Я просто отказываюсь ополчаться на собственный гендер. Некоторые мужчины-антропологи делают это в своих книгах, таких как «Природное превосходство женщин» (The Natural Superiority of Women) Эшли Монтегю и «Женщины после всего: Секс, эволюция и конец мужского господства» (Women After All: Sex, Evolution and the End of Male Supremacy) Мелвина Коннера. Последний рассматривает мужественность как дефект, полученный при рождении, называя ее «дефицитом X-хромосомы». Но я не любитель самобичевания, и, думаю, не стоит очернять один из гендеров, чтобы превознести другой. Большинство мужчин, состоявших в MVM, так же, как и мы, покидали организацию целыми группами. В конце концов нас там не осталось. Несколько лет спустя мужчинам уже не разрешалось быть членами этой организации.
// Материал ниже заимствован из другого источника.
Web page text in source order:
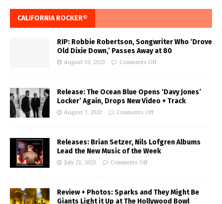
CALIFORNIA ROCKER®
RIP: Robbie Robertson, Songwriter Who ‘Drove
Old Dixie Down,’ Passes Away at 80
August 10, 2023 Comments Off
Release: The Ocean Blue Opens ‘Davy Jones’
Locker’ Again, Drops New Video + Track
August 7, 2023 Comments Off
Releases: Brian Setzer, Nils Lofgren Albums
Lead the New Music of the Week
July 21, 2023 Comments Off
Review + Photos: Sparks and They Might Be
Giants Light it Up at The Hollywood Bowl
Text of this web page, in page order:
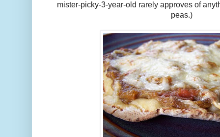
mister-picky-3-year-old rarely approves of
peas.)
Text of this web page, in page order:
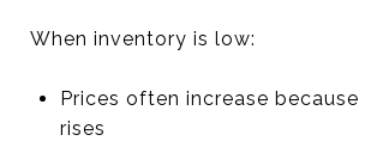
When inventory is low:
Prices often increase
rises
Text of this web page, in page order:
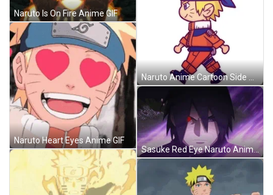
Naruto Is On Fire Anime GIF
Naruto Heart Eyes Anime GIF
Naruto Anime Cartoon Side Walk GIF
Sasuke Red Eye Naruto Anime GIF
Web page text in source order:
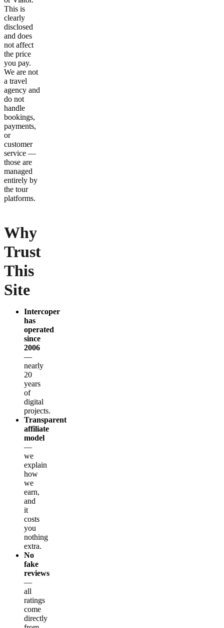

В то же время обе женщины-основательницы движения также бежали с корабля. Любопытно, но организация сохранила свое название, даже когда первая буква M устарела[103].

После моего первого увлечения активизмом мне повезло встретить молодую феминистку из страны Симоны де Бовуар. Впрочем, на тот момент меня едва ли интересовала идеологическая сторона нашего знакомства. Катрин был всего двадцать один год, а мне двадцать два, когда мы полюбили друг друга. То, что мы до сих пор вместе, показывает, как прекрасно мы подходим друг другу, несмотря на то что оба упрямы и властны.